Could the lines from the top of the material to the line that contains "below as (x1, y1, x2, y2)." be retyped exactly, both included and pictures omitted?

BEGIN

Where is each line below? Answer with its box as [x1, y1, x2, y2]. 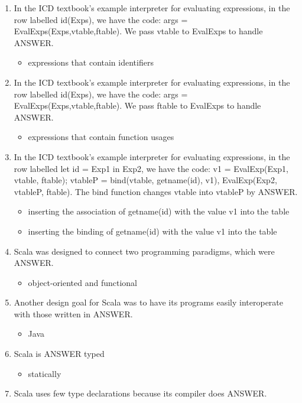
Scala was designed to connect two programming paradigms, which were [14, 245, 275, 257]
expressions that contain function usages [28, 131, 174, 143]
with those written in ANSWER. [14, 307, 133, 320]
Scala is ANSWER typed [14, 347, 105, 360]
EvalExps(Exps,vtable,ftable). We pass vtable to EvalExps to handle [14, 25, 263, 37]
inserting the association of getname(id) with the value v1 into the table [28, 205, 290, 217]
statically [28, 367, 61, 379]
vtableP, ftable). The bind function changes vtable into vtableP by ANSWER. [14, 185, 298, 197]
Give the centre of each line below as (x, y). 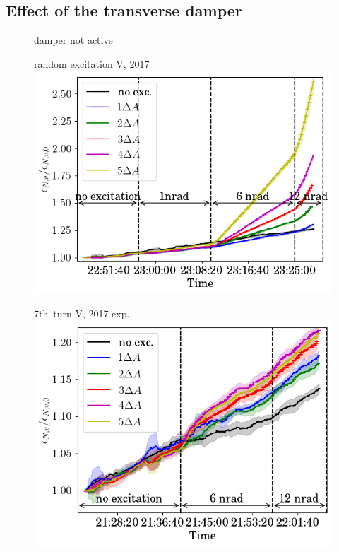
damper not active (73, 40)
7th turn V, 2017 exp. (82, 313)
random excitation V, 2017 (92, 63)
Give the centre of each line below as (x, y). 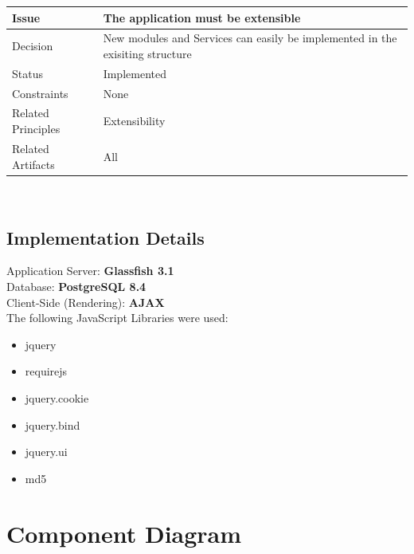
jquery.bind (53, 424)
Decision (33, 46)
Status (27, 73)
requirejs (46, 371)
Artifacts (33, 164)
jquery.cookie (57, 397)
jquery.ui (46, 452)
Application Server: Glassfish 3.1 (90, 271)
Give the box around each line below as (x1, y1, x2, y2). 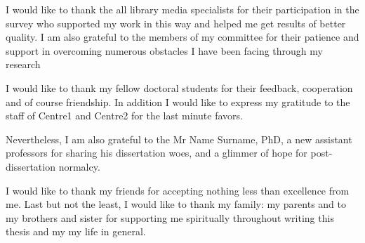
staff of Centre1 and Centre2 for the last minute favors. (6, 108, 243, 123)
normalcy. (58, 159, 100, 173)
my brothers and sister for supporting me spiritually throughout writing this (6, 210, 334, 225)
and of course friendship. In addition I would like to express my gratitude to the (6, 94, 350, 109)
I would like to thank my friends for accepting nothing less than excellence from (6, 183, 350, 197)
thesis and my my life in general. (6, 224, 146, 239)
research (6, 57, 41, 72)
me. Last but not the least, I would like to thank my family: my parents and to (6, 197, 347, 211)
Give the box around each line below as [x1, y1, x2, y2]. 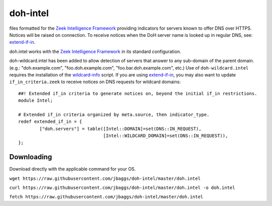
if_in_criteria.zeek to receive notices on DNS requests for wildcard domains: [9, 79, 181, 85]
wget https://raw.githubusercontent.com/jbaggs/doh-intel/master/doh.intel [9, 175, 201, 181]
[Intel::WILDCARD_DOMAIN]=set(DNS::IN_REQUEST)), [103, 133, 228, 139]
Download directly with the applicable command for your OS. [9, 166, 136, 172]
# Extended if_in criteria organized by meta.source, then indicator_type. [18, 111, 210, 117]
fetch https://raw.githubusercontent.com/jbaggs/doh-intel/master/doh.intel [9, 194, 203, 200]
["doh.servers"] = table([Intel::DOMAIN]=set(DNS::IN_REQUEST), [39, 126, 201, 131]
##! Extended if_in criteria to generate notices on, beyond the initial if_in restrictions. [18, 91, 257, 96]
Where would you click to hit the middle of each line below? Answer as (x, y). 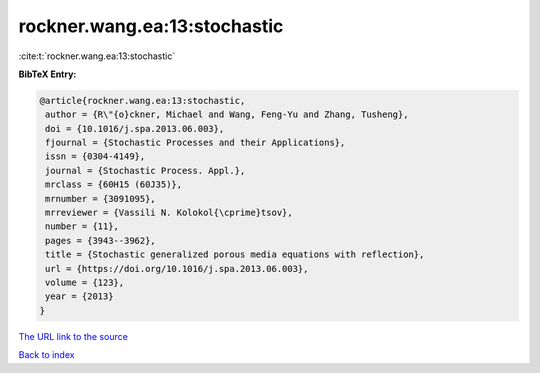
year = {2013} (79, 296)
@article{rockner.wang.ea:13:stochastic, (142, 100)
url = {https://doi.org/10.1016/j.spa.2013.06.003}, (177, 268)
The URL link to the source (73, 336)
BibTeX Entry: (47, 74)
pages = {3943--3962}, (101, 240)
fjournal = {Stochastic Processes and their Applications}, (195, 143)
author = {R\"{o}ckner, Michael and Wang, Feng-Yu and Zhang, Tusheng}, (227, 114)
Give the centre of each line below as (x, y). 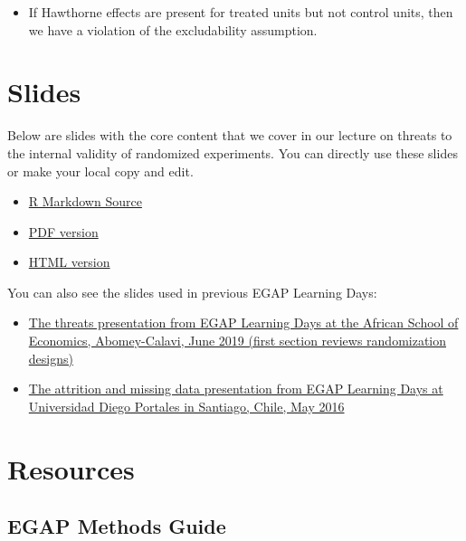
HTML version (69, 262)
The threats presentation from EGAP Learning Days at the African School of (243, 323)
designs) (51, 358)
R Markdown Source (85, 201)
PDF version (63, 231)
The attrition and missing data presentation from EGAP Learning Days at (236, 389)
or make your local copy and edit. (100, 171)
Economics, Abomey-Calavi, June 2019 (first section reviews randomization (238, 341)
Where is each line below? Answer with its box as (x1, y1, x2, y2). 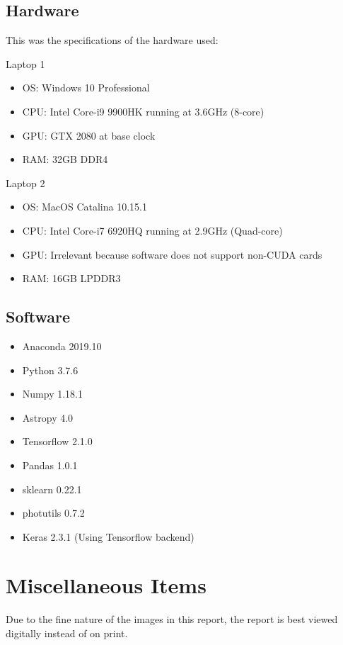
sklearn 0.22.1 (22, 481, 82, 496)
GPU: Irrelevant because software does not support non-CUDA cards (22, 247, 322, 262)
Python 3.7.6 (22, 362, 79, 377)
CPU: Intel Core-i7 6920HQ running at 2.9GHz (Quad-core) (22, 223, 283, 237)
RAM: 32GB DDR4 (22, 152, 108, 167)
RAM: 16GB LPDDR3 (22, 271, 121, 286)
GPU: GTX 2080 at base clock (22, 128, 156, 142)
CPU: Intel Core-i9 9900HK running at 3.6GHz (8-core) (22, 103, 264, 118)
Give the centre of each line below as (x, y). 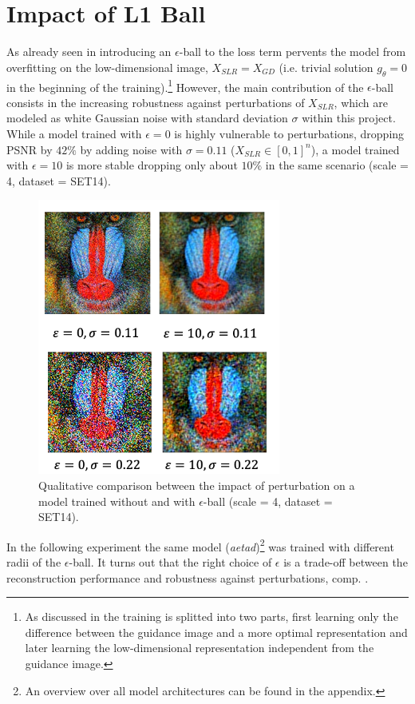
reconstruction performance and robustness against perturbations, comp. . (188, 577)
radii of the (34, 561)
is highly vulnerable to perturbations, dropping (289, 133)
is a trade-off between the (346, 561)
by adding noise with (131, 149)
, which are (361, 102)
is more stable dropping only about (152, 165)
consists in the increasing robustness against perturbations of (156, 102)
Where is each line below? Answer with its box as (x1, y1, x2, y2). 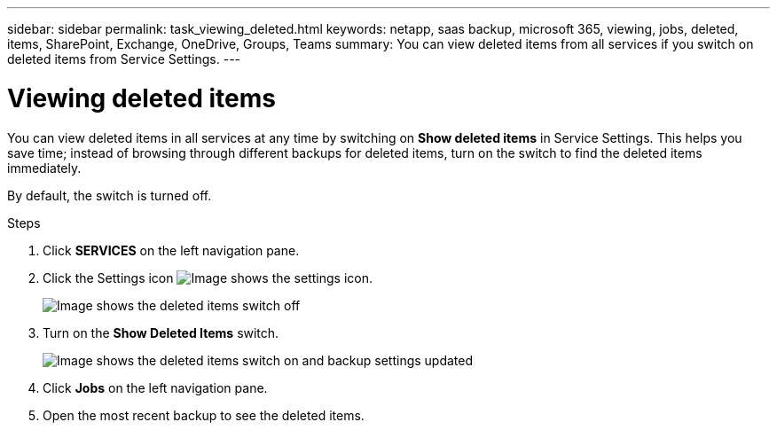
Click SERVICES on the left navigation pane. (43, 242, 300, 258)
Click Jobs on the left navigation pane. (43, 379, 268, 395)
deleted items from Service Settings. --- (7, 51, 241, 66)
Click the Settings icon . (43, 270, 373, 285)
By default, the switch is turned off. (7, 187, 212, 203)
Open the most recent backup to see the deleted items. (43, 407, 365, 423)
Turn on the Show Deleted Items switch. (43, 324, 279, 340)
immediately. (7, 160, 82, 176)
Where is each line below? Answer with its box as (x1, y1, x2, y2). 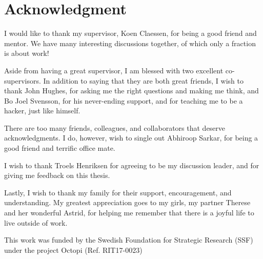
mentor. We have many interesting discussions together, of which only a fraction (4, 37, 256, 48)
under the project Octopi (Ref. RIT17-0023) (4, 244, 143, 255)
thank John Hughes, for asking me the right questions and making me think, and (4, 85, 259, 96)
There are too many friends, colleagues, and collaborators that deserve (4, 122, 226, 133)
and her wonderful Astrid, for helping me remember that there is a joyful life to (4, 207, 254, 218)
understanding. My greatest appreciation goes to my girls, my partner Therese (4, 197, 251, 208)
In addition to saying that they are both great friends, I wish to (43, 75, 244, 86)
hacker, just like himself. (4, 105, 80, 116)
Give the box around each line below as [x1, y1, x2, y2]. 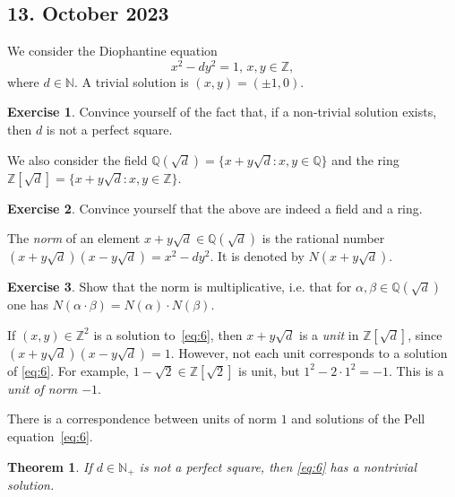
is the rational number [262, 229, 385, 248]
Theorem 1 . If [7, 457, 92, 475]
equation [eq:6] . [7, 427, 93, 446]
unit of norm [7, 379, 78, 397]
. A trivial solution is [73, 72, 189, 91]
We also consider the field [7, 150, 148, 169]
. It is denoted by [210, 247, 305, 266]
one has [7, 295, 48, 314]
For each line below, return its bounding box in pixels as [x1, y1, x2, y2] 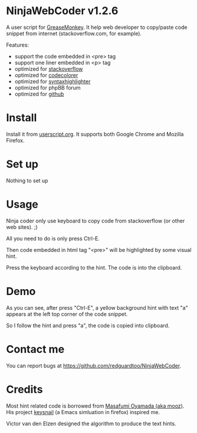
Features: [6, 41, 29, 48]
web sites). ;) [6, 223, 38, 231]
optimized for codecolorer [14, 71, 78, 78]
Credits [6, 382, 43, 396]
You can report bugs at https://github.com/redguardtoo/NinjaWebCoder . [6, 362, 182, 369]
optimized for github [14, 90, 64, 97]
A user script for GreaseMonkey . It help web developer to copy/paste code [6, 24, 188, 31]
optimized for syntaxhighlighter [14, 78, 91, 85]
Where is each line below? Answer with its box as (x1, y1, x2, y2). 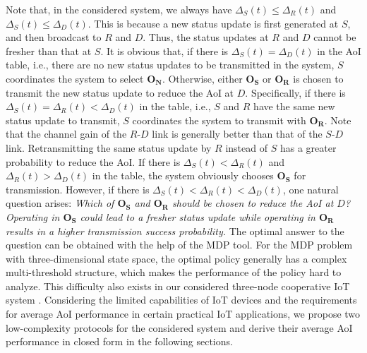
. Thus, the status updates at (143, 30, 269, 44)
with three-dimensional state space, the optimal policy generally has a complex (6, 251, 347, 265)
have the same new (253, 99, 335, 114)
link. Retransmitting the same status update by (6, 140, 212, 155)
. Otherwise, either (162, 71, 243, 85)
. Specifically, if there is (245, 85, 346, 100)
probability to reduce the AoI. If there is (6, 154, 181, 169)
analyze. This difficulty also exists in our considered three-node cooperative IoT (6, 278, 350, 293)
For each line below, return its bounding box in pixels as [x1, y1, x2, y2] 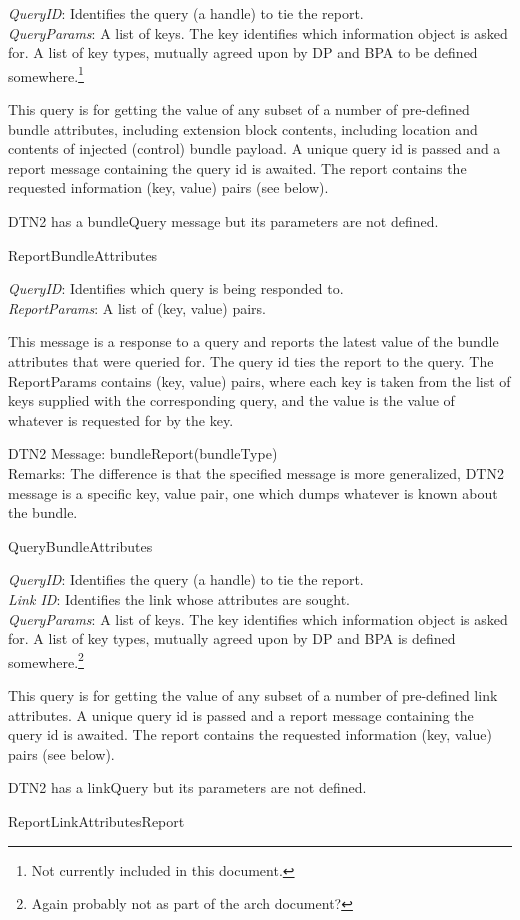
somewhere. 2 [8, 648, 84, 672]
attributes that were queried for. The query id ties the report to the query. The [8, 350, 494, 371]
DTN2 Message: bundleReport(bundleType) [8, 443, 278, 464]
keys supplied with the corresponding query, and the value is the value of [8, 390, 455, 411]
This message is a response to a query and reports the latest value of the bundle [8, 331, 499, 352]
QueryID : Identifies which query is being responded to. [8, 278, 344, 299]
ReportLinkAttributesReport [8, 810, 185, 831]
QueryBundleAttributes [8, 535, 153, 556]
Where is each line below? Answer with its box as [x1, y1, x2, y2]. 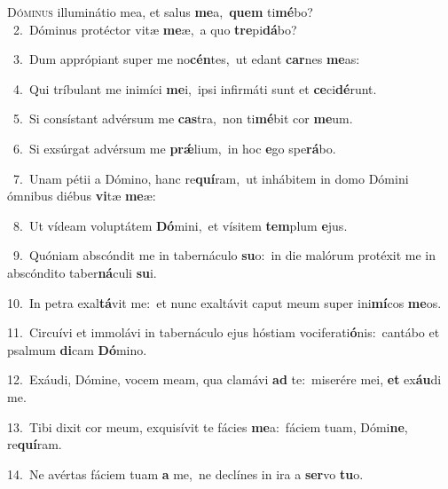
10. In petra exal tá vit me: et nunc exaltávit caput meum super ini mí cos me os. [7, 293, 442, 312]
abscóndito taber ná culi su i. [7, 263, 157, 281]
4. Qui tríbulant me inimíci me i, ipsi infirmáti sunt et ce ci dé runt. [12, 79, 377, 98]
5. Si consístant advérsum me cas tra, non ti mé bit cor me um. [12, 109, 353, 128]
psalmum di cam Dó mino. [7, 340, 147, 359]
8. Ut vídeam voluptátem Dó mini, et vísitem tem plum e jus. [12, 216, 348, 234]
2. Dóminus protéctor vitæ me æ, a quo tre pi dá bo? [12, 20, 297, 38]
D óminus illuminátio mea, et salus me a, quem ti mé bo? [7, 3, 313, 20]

END

> **Task result**:
Where is each line below? Answer with its box as [x1, y1, x2, y2]. 
Scala was designed to connect two programming paradigms, which were [14, 245, 275, 257]
expressions that contain function usages [28, 131, 174, 143]
with those written in ANSWER. [14, 307, 133, 320]
Scala is ANSWER typed [14, 347, 105, 360]
EvalExps(Exps,vtable,ftable). We pass vtable to EvalExps to handle [14, 25, 263, 37]
inserting the association of getname(id) with the value v1 into the table [28, 205, 290, 217]
statically [28, 367, 61, 379]
vtableP, ftable). The bind function changes vtable into vtableP by ANSWER. [14, 185, 298, 197]
Give the centre of each line below as (x, y). 
damper not active (73, 40)
7th turn V, 2017 exp. (82, 313)
random excitation V, 2017 (92, 63)
Give the centre of each line below as (x, y). 
jquery.bind (53, 424)
Decision (33, 46)
Status (27, 73)
requirejs (46, 371)
Artifacts (33, 164)
jquery.cookie (57, 397)
jquery.ui (46, 452)
Application Server: Glassfish 3.1 (90, 271)
Give the box around each line below as (x1, y1, x2, y2). 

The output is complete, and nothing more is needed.